Baghdad: Negotiations to keep US troops in
Iraq came under new strain on Friday in the wake of WikiLeaks`
release of a UN letter alleging that an Iraqi family was
handcuffed and shot in the head in a 2006 raid by American
forces, not accidentally killed in an airstrike.
Iraq`s government said today it will investigate the new
allegations. And some officials said that the document was
reason enough for Iraq to force the American military to leave
instead of signing a deal allowing troops to stay beyond a
year-end departure deadline.
On March 15, 2006, US troops searching for an al-Qaida
cell converged on a house in Ishaqi, about 50 miles (80
kilometers) north of Baghdad.

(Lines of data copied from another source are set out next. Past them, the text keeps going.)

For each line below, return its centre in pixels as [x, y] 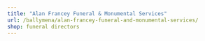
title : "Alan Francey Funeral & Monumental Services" [87, 14]
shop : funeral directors [43, 26]
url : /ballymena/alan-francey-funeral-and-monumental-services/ [103, 20]
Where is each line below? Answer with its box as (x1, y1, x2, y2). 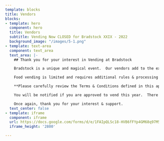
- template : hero (5, 21, 41, 26)
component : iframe (9, 115, 47, 120)
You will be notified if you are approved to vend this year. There (14, 93, 159, 97)
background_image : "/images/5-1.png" (9, 39, 86, 44)
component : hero (9, 25, 42, 30)
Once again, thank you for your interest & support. (14, 101, 123, 106)
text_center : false (9, 106, 49, 111)
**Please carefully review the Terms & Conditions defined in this (14, 84, 154, 89)
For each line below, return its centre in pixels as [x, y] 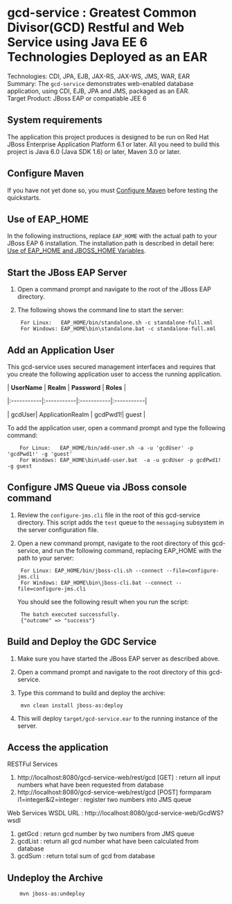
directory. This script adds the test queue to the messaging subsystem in [121, 522]
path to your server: [45, 558]
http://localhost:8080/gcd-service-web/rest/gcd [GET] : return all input [119, 778]
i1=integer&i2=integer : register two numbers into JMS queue [104, 800]
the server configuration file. [58, 529]
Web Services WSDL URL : [45, 813]
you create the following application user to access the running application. [115, 374]
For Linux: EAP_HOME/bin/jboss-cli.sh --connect [92, 570]
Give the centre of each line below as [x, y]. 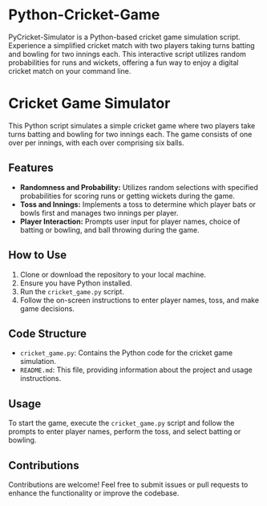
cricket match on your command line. [70, 71]
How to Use [38, 255]
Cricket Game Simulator [89, 104]
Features [31, 168]
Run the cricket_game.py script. [72, 291]
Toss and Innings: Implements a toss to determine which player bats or [138, 204]
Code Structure [47, 333]
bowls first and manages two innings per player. [99, 213]
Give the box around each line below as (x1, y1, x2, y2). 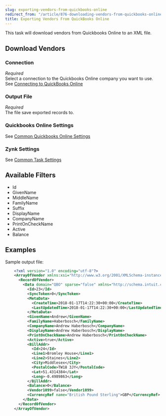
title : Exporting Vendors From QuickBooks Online (5, 16, 110, 21)
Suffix (12, 205, 25, 211)
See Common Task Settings (5, 157, 62, 163)
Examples (5, 246, 36, 254)
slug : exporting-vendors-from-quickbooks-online (5, 7, 107, 12)
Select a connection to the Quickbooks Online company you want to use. (5, 76, 154, 82)
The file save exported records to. (5, 110, 74, 116)
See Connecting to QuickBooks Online (5, 81, 83, 87)
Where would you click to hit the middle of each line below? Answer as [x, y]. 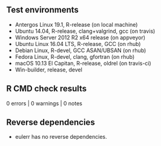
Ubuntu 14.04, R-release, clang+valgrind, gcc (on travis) [85, 31]
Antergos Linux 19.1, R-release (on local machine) [76, 24]
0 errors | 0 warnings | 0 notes [44, 103]
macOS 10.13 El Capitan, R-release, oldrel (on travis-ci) [83, 63]
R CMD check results [47, 89]
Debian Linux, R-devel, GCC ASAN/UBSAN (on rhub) [80, 50]
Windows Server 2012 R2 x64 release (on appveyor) [80, 37]
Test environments [42, 10]
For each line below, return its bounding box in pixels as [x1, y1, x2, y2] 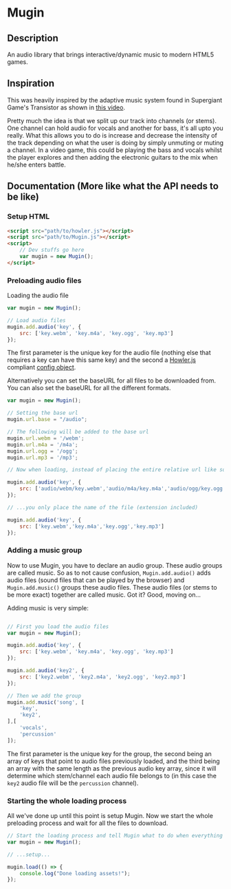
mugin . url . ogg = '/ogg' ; [7, 447, 78, 455]
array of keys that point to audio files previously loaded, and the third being [7, 757, 220, 765]
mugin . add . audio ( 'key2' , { [7, 667, 85, 674]
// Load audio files [7, 317, 67, 324]
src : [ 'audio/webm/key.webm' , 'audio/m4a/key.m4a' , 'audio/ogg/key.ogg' [19, 485, 226, 493]
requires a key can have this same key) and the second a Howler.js [7, 356, 196, 364]
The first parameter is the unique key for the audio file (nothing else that [7, 349, 211, 357]
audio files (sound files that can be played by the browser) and [7, 576, 185, 584]
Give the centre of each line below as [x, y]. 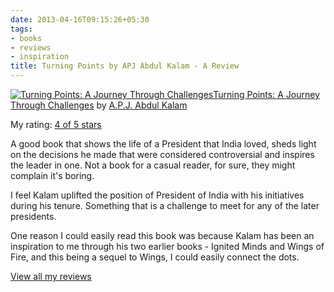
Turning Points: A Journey [266, 94]
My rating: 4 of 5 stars [56, 124]
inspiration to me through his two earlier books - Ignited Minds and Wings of [167, 246]
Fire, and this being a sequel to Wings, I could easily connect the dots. [155, 257]
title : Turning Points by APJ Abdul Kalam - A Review [125, 66]
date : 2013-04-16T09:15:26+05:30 [80, 19]
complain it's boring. [52, 175]
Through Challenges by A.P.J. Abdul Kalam [99, 105]
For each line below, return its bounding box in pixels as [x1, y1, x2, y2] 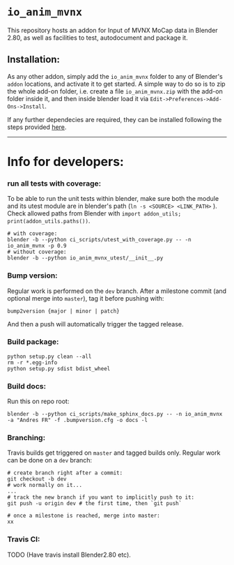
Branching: [7, 433, 46, 443]
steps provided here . [7, 123, 67, 131]
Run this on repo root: [7, 397, 70, 406]
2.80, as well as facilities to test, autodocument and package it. [7, 33, 188, 42]
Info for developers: [7, 153, 124, 169]
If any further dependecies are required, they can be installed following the [7, 115, 222, 123]
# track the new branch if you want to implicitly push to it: [7, 494, 195, 501]
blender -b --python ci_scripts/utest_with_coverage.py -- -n [7, 236, 192, 243]
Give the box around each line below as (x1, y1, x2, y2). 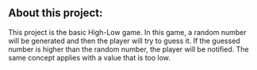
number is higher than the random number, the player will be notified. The (8, 44, 249, 54)
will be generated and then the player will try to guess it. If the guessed (8, 36, 240, 45)
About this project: (8, 6, 103, 20)
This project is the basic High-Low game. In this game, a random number (8, 27, 247, 37)
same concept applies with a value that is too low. (8, 52, 171, 62)
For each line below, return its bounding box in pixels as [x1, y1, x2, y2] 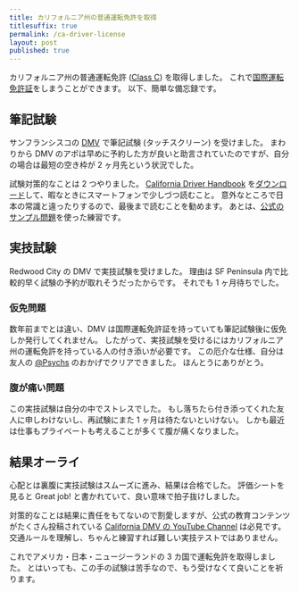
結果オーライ [9, 454, 80, 470]
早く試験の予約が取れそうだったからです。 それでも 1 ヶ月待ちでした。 [24, 277, 284, 288]
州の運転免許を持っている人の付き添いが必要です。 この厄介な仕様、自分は [9, 346, 284, 357]
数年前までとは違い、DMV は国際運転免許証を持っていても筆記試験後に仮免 [9, 323, 287, 335]
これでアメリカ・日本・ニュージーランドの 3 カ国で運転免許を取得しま [9, 551, 269, 563]
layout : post [9, 38, 58, 47]
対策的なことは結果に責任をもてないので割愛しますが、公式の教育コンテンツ [9, 510, 291, 521]
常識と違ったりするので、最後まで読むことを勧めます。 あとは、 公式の [24, 200, 284, 211]
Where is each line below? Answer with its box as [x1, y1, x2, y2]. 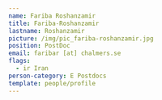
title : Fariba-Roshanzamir [8, 19, 100, 27]
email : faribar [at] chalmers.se [8, 49, 122, 57]
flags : [8, 57, 31, 65]
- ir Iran [15, 65, 49, 73]
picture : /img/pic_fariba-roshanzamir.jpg [8, 34, 154, 43]
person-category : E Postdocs [8, 72, 107, 80]
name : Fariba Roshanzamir [8, 11, 96, 20]
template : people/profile [8, 79, 96, 87]
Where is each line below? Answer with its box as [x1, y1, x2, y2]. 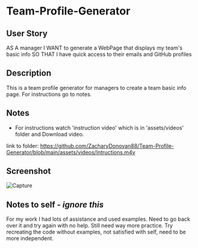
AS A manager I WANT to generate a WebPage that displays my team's [6, 44, 183, 51]
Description [6, 68, 51, 78]
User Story [6, 28, 48, 39]
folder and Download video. [14, 130, 85, 138]
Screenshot [6, 166, 51, 176]
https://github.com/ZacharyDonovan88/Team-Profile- [40, 142, 174, 149]
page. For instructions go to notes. [6, 91, 92, 98]
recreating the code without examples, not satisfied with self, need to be [6, 228, 186, 236]
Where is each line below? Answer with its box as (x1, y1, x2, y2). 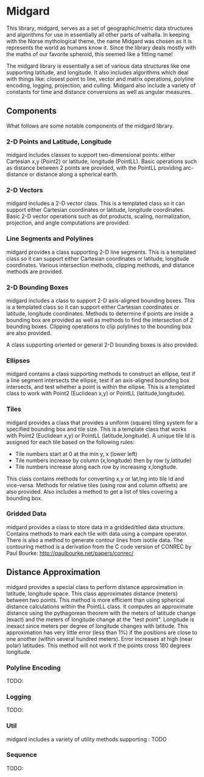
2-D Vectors (6, 186, 43, 194)
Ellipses (6, 356, 30, 364)
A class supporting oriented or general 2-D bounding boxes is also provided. (6, 341, 199, 349)
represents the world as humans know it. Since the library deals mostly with (6, 44, 196, 51)
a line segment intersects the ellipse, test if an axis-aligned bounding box (6, 377, 190, 384)
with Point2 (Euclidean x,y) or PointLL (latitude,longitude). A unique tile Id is (6, 432, 196, 439)
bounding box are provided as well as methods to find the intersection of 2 (6, 316, 194, 323)
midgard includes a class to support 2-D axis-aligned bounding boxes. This (6, 297, 195, 304)
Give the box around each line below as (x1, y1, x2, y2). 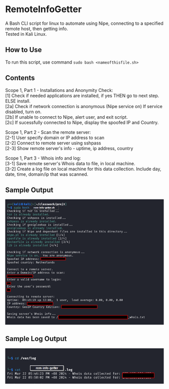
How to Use (5, 45, 42, 54)
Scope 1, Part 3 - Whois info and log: (5, 155, 81, 161)
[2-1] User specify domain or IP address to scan (5, 134, 105, 140)
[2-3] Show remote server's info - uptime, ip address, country (5, 145, 133, 151)
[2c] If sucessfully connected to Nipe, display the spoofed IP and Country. (5, 119, 159, 125)
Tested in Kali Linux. (5, 31, 47, 37)
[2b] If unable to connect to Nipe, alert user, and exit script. (5, 114, 128, 120)
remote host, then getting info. (5, 25, 68, 31)
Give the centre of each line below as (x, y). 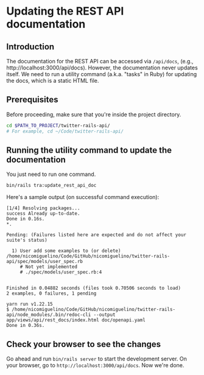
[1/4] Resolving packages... (43, 208)
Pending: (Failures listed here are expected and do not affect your (97, 235)
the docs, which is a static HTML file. (53, 81)
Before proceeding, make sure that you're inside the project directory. (94, 114)
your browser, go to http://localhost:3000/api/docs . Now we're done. (95, 365)
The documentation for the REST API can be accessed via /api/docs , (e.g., (100, 61)
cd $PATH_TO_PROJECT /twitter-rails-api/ (58, 125)
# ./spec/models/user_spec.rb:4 (61, 272)
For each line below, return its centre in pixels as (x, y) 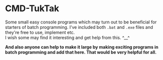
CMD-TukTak (32, 9)
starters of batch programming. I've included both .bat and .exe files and (79, 27)
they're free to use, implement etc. (40, 32)
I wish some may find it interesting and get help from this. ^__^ (68, 38)
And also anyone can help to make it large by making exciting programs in (82, 47)
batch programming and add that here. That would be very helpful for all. (81, 52)
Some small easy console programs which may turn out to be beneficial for (81, 22)
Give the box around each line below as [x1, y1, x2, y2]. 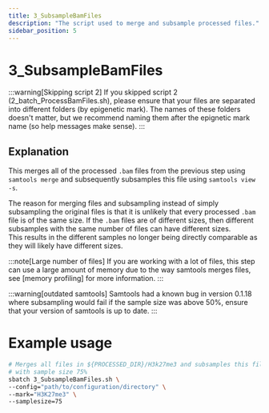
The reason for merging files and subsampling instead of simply [8, 198, 219, 208]
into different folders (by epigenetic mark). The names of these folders [8, 105, 241, 114]
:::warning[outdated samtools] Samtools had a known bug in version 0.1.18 [8, 289, 252, 299]
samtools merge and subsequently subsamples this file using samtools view [8, 174, 256, 184]
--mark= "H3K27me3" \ [8, 390, 78, 399]
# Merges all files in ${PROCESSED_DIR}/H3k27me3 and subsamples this [8, 361, 249, 369]
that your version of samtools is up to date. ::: [8, 306, 158, 316]
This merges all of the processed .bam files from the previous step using [8, 166, 246, 176]
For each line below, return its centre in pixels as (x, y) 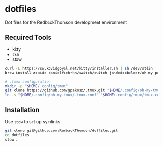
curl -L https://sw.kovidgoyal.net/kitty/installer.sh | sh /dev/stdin (79, 68)
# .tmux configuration (28, 81)
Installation (22, 110)
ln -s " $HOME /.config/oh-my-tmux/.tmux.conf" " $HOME (59, 95)
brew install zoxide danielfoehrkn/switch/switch (56, 73)
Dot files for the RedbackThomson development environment (66, 22)
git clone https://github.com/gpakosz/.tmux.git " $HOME (63, 90)
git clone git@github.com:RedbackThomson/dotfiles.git (62, 131)
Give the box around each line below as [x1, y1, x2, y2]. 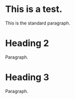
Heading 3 [5, 71, 49, 83]
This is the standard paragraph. [5, 20, 70, 26]
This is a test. [5, 3, 62, 15]
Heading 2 [5, 37, 49, 49]
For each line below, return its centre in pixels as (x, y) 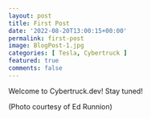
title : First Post (39, 23)
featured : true (34, 61)
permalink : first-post (46, 38)
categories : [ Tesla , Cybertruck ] (68, 53)
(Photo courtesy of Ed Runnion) (60, 106)
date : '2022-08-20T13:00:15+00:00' (68, 31)
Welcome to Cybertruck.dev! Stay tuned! (75, 91)
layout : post (30, 16)
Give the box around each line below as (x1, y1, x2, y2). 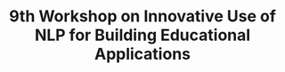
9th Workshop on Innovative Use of (9, 6, 276, 27)
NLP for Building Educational (34, 25, 251, 45)
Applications (94, 44, 191, 64)
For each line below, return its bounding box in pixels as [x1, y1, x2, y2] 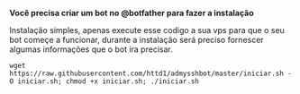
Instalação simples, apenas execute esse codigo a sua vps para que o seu [9, 25, 286, 35]
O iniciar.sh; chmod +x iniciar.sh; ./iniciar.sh [9, 77, 200, 86]
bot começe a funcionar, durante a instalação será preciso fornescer [9, 35, 264, 45]
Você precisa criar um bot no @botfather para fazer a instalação [9, 8, 254, 18]
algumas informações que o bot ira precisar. [9, 44, 173, 55]
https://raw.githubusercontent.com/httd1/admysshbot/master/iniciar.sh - [9, 69, 293, 78]
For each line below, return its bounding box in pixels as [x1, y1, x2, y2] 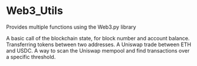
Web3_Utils [6, 4, 63, 18]
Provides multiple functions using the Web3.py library [6, 23, 137, 30]
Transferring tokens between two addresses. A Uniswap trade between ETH [6, 41, 192, 48]
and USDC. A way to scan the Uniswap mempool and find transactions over [6, 47, 190, 54]
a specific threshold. [6, 53, 56, 60]
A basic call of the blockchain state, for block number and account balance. [6, 34, 190, 41]
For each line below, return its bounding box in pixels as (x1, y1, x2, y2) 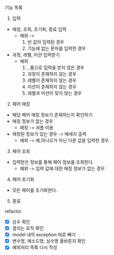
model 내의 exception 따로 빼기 (12, 231, 76, 238)
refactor (5, 208, 22, 214)
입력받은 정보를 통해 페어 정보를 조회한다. (12, 159, 94, 165)
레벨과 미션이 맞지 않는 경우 (27, 90, 82, 96)
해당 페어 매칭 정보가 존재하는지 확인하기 (12, 112, 93, 118)
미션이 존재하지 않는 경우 (27, 84, 77, 89)
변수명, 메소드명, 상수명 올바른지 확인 (12, 238, 86, 244)
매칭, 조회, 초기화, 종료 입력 (12, 26, 67, 32)
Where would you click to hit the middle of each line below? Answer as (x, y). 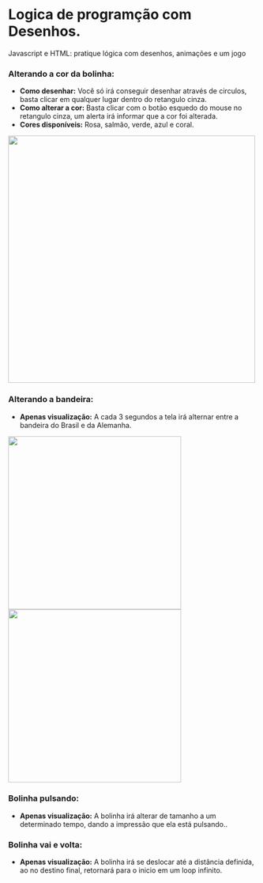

The US military said the troops
were hit by gunfire from inside the house, and called in an
airstrike after a gun battle, destroying the house.
Twelve days later, UN investigator Philip Alston sent a
letter to US.officials saying autopsies by the morgue at
nearby Tikrit Hospital had "revealed that all corpses were
shot in the head and handcuffed." Alston provided no details
about the source of his information.
Images taken by an AP photographer shortly after the raid
in Ishaqi showed the bodies of at least two men and three
children, none in handcuffs, laid out in blankets outside the
house. Footage shot by an AP Television News cameraman at the
time showed at least five children dead. At least one adult
male and four of the children had deep wounds to the head that
could have been caused by bullets or shrapnel. One child had
an obvious entry wound to the side. The interiors of the walls
left standing were pocked with bullet holes.
The US military investigated the incident and said on
June 2, 2006 that, while as many as nine civilians may have
been killed, the commander had followed the rules of
engagement, and Iraqi allegations that the family was executed
The issue moved back into the public eye in Iraq and
around the world this week as media including McClatchy
Newspapers published reports on Alston`s cable, which was
released by the anti-secrecy website this summer in a trove of
confidential US government documents, many of them classified.